Won’t take away jobs for low-skilled American workers, but if this is our worry, instead of decreasing this category could make the labor certification stronger so employers are reaching out to native workers. Also, don’t even know if there is competition b/w native workers and low-skilled immigrants – might not be in the same sectors.
More for low-skilled, less for highly-skilled
We have a high demand for low-skilled workers
Deals w/ our current problem of undoc. low-skilled labor
Acknowledges the free labor dimension of free trade
Helps US policy to aid in intern’l dev’t b/c their remittances represent a substantial percentage of the income of the developing world, but could argue that this isn’t helping sustainable dev’t.
Diversity Lottery Program
Not tied to any particular need – not families’, not employers’
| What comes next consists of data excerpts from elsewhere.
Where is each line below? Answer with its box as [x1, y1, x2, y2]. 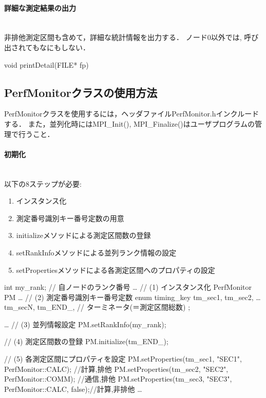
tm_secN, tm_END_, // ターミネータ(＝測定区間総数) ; [4, 302, 191, 312]
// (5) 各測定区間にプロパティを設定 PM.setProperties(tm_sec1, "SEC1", [4, 353, 242, 364]
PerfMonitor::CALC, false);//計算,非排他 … [4, 383, 142, 394]
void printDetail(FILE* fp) [4, 59, 89, 70]
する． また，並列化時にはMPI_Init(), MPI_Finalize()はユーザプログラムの [4, 118, 255, 129]
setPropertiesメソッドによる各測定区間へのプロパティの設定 [16, 264, 215, 275]
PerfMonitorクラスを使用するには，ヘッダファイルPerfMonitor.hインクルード [4, 108, 259, 119]
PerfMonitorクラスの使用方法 [4, 84, 158, 100]
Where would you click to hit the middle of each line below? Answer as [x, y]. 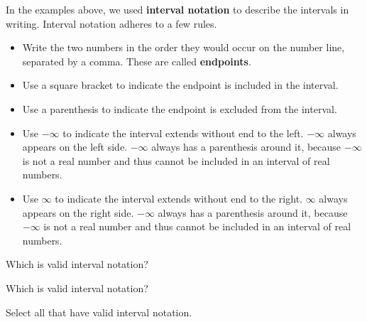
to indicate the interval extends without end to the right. [179, 198]
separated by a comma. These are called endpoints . [137, 61]
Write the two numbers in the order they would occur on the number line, [183, 47]
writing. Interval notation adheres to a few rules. [111, 23]
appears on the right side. [78, 212]
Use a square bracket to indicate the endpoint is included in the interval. [180, 85]
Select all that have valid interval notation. [99, 312]
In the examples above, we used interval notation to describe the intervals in [177, 9]
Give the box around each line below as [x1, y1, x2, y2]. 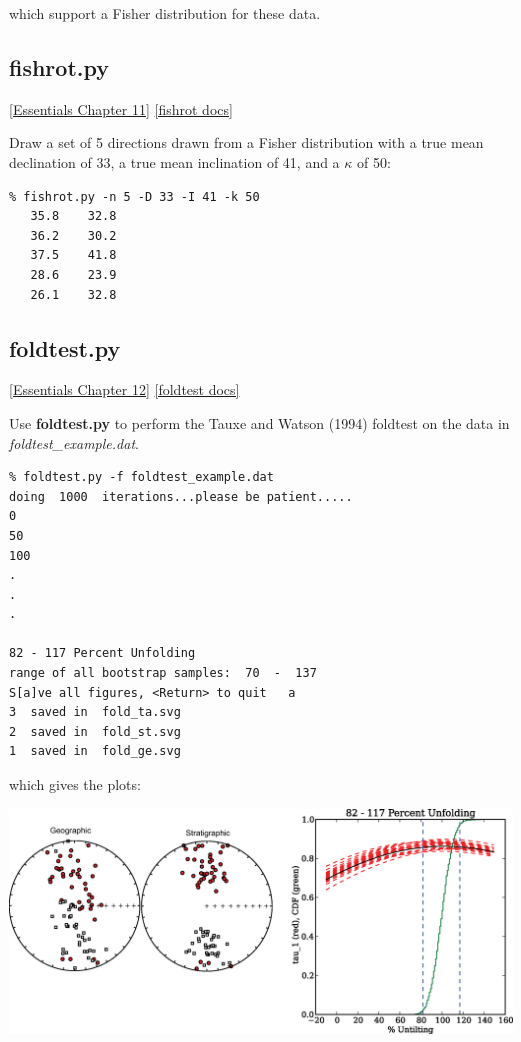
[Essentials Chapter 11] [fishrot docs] [9, 98, 233, 119]
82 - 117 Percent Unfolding [9, 646, 196, 661]
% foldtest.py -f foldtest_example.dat [9, 470, 274, 485]
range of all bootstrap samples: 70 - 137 [9, 666, 317, 681]
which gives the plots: [9, 774, 141, 795]
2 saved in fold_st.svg [9, 724, 181, 739]
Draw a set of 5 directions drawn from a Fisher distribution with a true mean [9, 132, 484, 153]
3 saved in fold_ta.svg [9, 705, 181, 720]
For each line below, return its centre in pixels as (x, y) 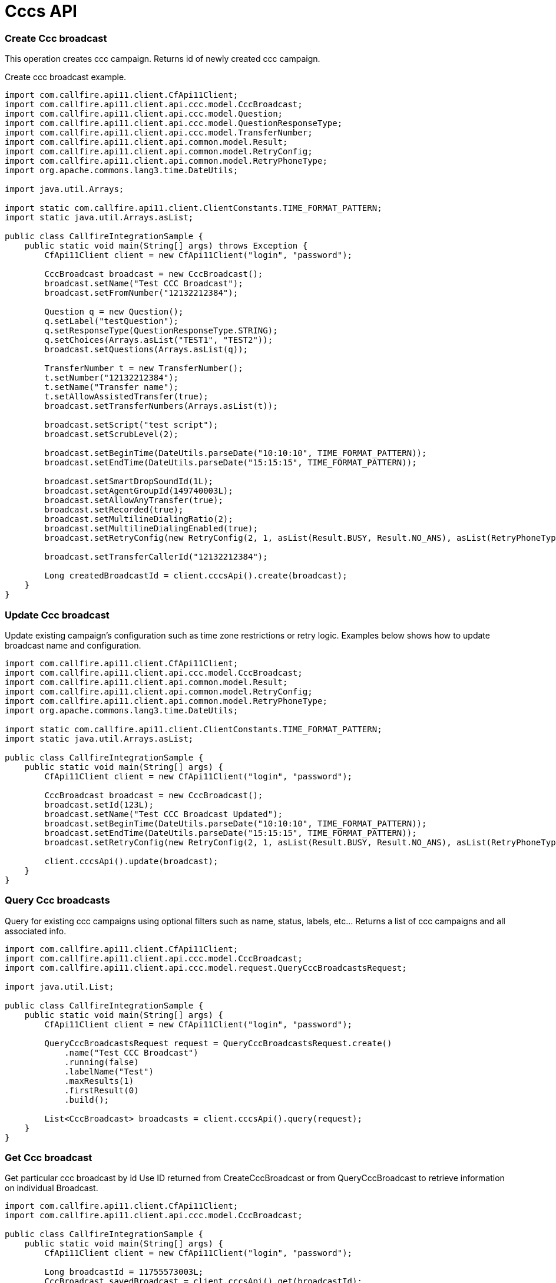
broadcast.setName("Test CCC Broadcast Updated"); (164, 814)
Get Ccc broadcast (49, 1158)
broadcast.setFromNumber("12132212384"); (141, 293)
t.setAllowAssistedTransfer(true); (126, 397)
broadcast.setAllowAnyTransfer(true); (134, 500)
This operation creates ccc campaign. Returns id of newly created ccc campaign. (163, 59)
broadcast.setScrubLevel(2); (112, 434)
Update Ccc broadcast (57, 615)
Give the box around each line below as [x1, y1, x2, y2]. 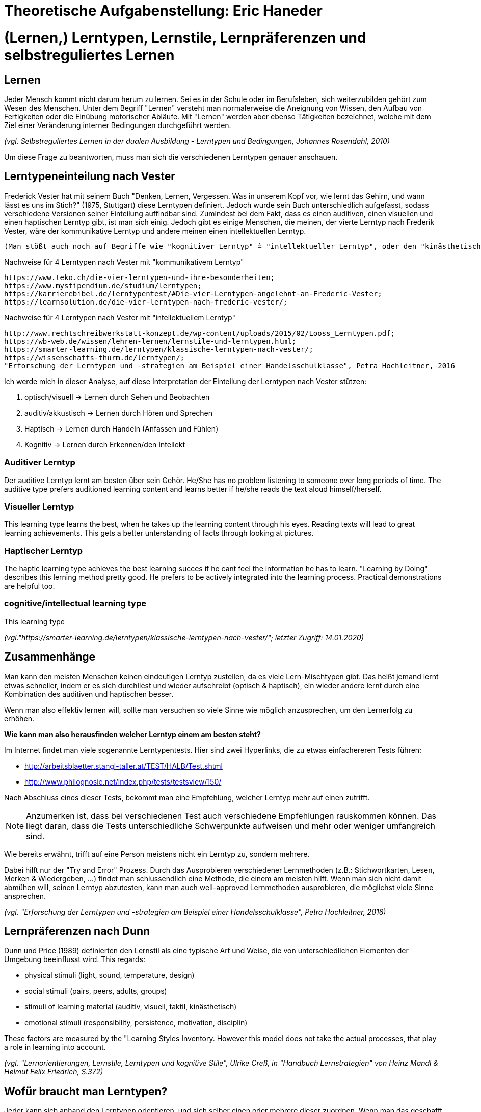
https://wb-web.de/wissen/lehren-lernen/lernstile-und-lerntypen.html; [4, 337, 297, 345]
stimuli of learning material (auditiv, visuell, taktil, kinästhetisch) [24, 1002, 237, 1012]
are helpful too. [4, 582, 55, 591]
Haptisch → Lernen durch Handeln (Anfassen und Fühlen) [24, 424, 219, 433]
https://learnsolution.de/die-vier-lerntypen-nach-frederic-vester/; [4, 297, 288, 306]
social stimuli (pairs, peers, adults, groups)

High-volume countries don’t qualify, which means most of the developing world doesn’t qualify and instead gets people from Europe, ‘whitening’ immigration. However, also gets people from Africa, so hard to say that it reaches the goal of ‘whitening’ immigration.
Possibly is sexist b/c requires certain level of education and in the developing world, that means men will more likely qualify than women.
Many people who come through this system lack a connection to the US so hard for them to assimilate, but a lot people who are already here get the lottery, so are already assimilated.
Diploma requirement says nothing almost b/c diplomas from other countries don’t necessarily function here, so hard life for professionals who come over and have to take low-paying jobs. But that shouldn’t concern us b/c they want to come here for their kids.
Temporary Worker Program
If we assume people will come illegally anyway, makes sense.
Does it create a permanent servant class?